Pienso mucho en tus veinte años que la enfermedad te arrebató vivir. El único espacio que cabe para expresar esto es la literatura, pues en el plano de la realidad no cabe una Paula no enferma. En estas líneas sí quiero jugar a eso. Estos días me imagino una celebración de tu vigésimo cumpleaños siendo una joven deseosa por salir de casa a celebrarlo. Y no poder. Joder, está la cosa tan fea en el plano de lo real que ni en este podemos imaginar que salgas a divertirte. La realidad es que te pelearías mucho con tu papá, más que yo. Le dirías que veinte años no se cumplen todos los días y que te dejase salir a divertirte.

¿Sabes una cosa? Este juego se acaba muy rápido. Es sencillo: ninguno de los que vivíamos en esa casa seríamos hoy los mismos sin ti. Es para mí imposible imaginar a papá y a mamá con la edad que tienen ahora sin haber pasado por todo esto. No tengo ni idea de cómo reaccionarían ni de cuál sería su manera de estar en el mundo. Qué decir de mí, que me formé a tu lado y que soy lo que soy por conocerte. Sin ti no sé si escribiría.

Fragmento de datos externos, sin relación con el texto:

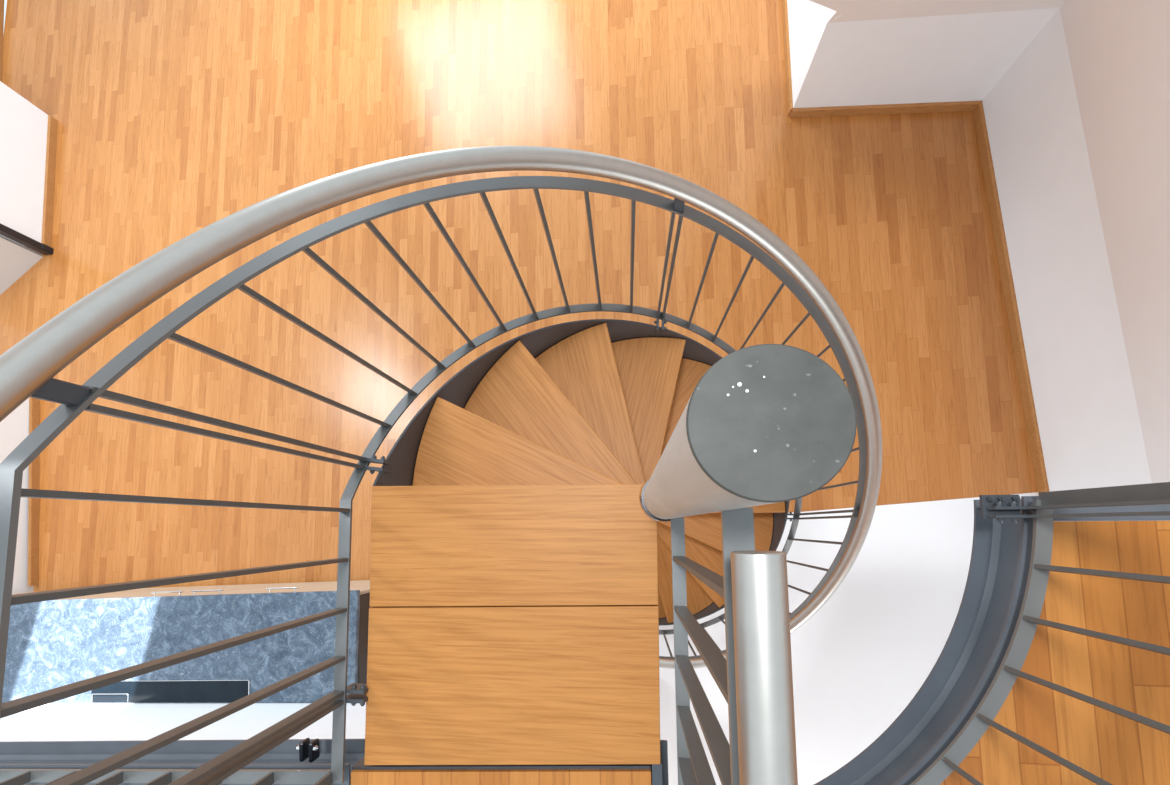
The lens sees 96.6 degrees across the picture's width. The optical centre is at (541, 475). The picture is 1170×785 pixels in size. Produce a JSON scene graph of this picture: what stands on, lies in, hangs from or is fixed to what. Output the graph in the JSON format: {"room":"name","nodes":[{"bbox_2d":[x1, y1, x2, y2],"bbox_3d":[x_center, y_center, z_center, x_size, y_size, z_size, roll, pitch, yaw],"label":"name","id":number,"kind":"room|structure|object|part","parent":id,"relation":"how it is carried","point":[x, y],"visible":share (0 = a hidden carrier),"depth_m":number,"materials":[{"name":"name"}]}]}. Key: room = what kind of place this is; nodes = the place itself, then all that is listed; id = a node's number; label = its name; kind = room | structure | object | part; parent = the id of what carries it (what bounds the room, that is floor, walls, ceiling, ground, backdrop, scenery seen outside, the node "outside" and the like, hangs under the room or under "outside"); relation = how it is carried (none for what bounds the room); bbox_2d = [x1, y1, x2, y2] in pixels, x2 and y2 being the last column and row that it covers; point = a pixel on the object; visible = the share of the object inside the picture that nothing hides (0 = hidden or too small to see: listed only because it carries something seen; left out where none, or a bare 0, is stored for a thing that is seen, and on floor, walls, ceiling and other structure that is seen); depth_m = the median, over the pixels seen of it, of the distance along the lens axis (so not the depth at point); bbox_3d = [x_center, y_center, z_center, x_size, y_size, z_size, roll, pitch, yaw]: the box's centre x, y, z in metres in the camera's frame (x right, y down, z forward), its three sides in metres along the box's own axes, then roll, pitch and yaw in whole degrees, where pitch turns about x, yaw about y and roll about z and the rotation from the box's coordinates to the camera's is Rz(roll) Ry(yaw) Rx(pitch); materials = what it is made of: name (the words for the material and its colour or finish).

Estos juegos se terminan porque no necesito esa literatura para observarte, Paula. Tú eres ya la narración más importante que ha ordenado y recolocado mis días y solamente me queda sentarme a esperar y guardar la esperanza de encontrarte, a ratitos, en rincones llenos de belleza. Seré totalmente sincero, Paula. En el mundo en el que yo estoy, en el que nosotros nos hemos quedado, las cosas van muy deprisa. Sí, quizás demasiado. Es un error de cálculo que nos lleva, a veces, a no tener tiempo ni de cocinar decentemente. Una sociedad que no puede parar a cocinar es una sociedad que, por supuesto, no tiene tiempo para recordar.

A veces me enfado. Me recuerdo llegando de trabajar, con mil pensamientos y planes que borbotean en mi cabeza, dejando mi mochila y, en ese momento, pienso: hoy me han pasado muchas cosas pero no he pensado en Paula. No ha estado en nada de lo que he vivido. Joder, no soporto esa sensación. Otras veces reflexiono sobre si lo que siento es culpa. Seamos claros: lo que me pasa es que, seguramente, he superado el duelo.

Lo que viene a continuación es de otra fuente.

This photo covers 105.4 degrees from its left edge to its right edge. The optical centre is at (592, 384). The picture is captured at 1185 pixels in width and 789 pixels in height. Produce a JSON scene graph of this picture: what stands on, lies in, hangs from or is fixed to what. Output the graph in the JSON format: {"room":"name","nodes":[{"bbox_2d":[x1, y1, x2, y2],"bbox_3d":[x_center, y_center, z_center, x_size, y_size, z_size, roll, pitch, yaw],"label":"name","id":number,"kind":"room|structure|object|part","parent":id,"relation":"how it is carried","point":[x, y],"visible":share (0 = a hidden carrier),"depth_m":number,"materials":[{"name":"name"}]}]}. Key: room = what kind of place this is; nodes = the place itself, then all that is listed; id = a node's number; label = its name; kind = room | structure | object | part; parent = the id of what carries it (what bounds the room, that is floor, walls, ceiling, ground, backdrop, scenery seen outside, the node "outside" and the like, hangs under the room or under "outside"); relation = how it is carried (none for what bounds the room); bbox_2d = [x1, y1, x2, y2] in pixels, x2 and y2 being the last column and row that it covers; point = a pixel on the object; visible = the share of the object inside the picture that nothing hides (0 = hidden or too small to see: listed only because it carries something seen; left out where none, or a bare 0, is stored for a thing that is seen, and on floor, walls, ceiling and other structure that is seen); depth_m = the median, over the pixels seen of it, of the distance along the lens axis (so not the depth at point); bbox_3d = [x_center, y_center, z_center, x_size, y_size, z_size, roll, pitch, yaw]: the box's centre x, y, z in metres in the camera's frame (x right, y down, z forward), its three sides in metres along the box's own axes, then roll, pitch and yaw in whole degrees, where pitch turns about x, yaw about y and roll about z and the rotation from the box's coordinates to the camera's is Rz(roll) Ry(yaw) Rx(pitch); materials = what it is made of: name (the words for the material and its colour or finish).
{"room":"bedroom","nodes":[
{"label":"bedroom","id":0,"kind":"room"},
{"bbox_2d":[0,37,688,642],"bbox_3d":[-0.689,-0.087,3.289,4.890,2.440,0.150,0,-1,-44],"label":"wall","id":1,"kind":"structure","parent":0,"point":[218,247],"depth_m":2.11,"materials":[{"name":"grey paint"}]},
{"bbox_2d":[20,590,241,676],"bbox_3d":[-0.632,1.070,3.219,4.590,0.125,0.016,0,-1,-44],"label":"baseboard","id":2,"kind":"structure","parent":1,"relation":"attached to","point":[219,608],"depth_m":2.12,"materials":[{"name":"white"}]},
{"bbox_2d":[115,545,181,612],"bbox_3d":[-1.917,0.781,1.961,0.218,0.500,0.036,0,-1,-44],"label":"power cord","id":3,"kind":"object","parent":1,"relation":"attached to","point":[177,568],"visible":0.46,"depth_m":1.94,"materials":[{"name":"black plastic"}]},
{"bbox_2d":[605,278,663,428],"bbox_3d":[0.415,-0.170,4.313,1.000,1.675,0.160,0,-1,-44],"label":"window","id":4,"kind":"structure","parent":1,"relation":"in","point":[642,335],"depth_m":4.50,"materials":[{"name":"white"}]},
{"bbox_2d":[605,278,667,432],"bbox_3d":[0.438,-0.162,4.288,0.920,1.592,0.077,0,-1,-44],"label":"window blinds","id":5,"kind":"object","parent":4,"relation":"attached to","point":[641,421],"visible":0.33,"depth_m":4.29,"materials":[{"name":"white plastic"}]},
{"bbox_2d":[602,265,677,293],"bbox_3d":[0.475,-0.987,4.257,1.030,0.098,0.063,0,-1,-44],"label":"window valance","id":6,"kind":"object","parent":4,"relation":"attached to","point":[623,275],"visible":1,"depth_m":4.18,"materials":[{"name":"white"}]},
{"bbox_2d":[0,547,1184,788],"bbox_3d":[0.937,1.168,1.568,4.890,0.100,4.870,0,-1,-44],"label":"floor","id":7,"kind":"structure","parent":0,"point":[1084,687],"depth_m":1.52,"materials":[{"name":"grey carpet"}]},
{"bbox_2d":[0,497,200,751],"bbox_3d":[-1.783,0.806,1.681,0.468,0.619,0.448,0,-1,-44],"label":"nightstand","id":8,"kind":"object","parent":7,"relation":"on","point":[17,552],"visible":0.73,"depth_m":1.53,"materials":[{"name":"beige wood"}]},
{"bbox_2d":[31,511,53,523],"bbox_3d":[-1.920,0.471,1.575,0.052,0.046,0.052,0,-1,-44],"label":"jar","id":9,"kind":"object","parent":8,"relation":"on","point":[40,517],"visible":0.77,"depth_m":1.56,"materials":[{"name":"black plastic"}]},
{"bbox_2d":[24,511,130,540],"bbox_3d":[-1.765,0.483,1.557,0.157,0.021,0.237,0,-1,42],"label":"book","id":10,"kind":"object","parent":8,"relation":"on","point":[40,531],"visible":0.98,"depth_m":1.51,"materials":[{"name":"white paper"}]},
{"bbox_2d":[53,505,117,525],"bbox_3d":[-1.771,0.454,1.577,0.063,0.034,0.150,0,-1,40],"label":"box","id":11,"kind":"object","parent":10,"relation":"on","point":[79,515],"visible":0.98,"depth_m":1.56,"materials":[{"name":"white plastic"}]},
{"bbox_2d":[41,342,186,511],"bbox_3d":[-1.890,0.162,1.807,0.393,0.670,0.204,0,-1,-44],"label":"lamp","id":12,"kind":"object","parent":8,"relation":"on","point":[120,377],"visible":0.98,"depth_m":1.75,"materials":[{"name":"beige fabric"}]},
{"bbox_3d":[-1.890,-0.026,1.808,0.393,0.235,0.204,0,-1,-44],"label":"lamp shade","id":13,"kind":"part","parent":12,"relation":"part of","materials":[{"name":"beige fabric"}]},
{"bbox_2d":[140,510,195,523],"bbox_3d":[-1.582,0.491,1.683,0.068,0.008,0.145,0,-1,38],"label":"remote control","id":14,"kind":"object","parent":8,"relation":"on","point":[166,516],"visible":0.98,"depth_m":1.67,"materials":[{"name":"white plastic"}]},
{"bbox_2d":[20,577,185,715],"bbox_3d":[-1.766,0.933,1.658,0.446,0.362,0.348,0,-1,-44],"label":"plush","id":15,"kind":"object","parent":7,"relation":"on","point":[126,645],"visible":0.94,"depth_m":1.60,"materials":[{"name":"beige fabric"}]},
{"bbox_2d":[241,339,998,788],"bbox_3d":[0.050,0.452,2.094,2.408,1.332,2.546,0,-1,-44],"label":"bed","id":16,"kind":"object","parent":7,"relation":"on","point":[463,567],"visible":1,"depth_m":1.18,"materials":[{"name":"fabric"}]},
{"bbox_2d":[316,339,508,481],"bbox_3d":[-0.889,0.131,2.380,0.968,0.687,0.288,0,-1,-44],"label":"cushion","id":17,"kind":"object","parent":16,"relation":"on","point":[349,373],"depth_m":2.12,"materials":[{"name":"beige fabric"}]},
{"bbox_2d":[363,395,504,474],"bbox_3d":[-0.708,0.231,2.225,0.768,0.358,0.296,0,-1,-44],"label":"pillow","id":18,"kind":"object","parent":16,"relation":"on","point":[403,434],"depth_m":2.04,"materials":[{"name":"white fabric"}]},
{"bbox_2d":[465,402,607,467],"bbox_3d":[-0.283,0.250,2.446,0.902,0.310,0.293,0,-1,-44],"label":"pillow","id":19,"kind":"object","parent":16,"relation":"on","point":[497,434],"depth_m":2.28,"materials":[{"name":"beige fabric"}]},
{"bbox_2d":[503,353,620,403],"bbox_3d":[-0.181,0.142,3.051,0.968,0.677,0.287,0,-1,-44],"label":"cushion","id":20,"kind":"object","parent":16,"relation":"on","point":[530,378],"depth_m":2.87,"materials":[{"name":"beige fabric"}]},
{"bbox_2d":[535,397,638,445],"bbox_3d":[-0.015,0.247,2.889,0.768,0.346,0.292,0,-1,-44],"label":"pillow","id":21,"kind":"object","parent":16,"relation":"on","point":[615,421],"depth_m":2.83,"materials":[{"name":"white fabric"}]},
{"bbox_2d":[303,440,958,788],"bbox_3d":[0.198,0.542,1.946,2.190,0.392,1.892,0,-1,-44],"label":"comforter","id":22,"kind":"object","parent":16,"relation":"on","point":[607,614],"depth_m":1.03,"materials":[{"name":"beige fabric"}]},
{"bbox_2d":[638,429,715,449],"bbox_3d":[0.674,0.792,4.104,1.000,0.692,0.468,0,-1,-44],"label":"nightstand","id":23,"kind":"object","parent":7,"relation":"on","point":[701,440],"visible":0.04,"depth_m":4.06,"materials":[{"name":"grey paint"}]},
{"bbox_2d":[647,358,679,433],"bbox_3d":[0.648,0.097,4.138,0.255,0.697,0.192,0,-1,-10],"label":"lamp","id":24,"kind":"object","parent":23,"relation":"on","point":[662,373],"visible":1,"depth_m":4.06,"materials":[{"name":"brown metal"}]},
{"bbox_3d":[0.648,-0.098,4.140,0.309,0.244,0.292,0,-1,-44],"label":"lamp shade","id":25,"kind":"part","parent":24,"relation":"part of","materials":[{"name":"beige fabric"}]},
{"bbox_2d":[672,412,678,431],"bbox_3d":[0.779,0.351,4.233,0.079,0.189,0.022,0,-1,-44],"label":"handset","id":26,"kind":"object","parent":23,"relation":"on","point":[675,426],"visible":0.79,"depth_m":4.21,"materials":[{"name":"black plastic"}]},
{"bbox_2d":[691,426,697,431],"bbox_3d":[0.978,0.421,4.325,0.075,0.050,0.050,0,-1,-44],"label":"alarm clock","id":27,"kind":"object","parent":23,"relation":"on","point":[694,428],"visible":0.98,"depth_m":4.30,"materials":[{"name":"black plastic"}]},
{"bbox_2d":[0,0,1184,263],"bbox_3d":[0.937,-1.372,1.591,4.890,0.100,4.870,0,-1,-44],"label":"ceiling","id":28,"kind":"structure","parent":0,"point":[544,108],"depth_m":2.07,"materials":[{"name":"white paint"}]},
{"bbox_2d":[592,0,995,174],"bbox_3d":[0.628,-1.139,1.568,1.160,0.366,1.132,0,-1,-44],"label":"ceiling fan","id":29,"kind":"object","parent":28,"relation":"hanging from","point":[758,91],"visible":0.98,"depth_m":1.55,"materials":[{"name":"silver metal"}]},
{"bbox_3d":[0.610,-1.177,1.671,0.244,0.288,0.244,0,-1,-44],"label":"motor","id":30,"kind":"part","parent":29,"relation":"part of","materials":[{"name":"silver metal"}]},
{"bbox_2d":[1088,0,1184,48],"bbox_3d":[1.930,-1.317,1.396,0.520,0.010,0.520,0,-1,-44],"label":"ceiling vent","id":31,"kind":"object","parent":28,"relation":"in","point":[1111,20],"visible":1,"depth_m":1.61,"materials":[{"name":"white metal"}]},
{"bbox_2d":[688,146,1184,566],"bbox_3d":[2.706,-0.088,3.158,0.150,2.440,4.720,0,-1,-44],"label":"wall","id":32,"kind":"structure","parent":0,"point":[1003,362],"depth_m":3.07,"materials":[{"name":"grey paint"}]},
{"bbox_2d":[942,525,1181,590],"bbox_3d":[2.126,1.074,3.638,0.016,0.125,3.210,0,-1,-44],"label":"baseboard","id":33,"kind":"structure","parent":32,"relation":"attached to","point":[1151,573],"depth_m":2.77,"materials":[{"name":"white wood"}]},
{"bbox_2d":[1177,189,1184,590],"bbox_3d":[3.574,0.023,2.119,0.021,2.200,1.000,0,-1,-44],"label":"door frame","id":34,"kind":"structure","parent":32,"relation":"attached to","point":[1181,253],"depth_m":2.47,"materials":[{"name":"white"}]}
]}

No sé si vivimos en una sociedad que acepta que una persona supere sus dolores. El latigazo y pelear por ver quién está peor es deporte nacional. Yo me salgo de ese carril y creo que tú, Paula, estarías de acuerdo. A ti nadie te tiene que contar lo que es el dolor y lo poco que merece la pena. ¿Qué me queda, entonces? Saber que estás ahí, creo, en cada golpe que mis dedos dan contra el teclado del ordenador. Te siento más en cada una de estas palabras que en cualquier rito prefabricado. Me queda la noción de que formas parte de mí y de que hablaré de tu legado hasta mi final. Hace poco me imaginé, anciano, con una única pretensión: contarte. Que personitas que nazcan dentro de mucho sepan quién fuiste y, con un poco de suerte, que los lazos del recuerdo te salven para siempre y que en cada “achís”, incluso ya sin pandemia y dentro de cien años si hace falta, haya un pensamiento para ti.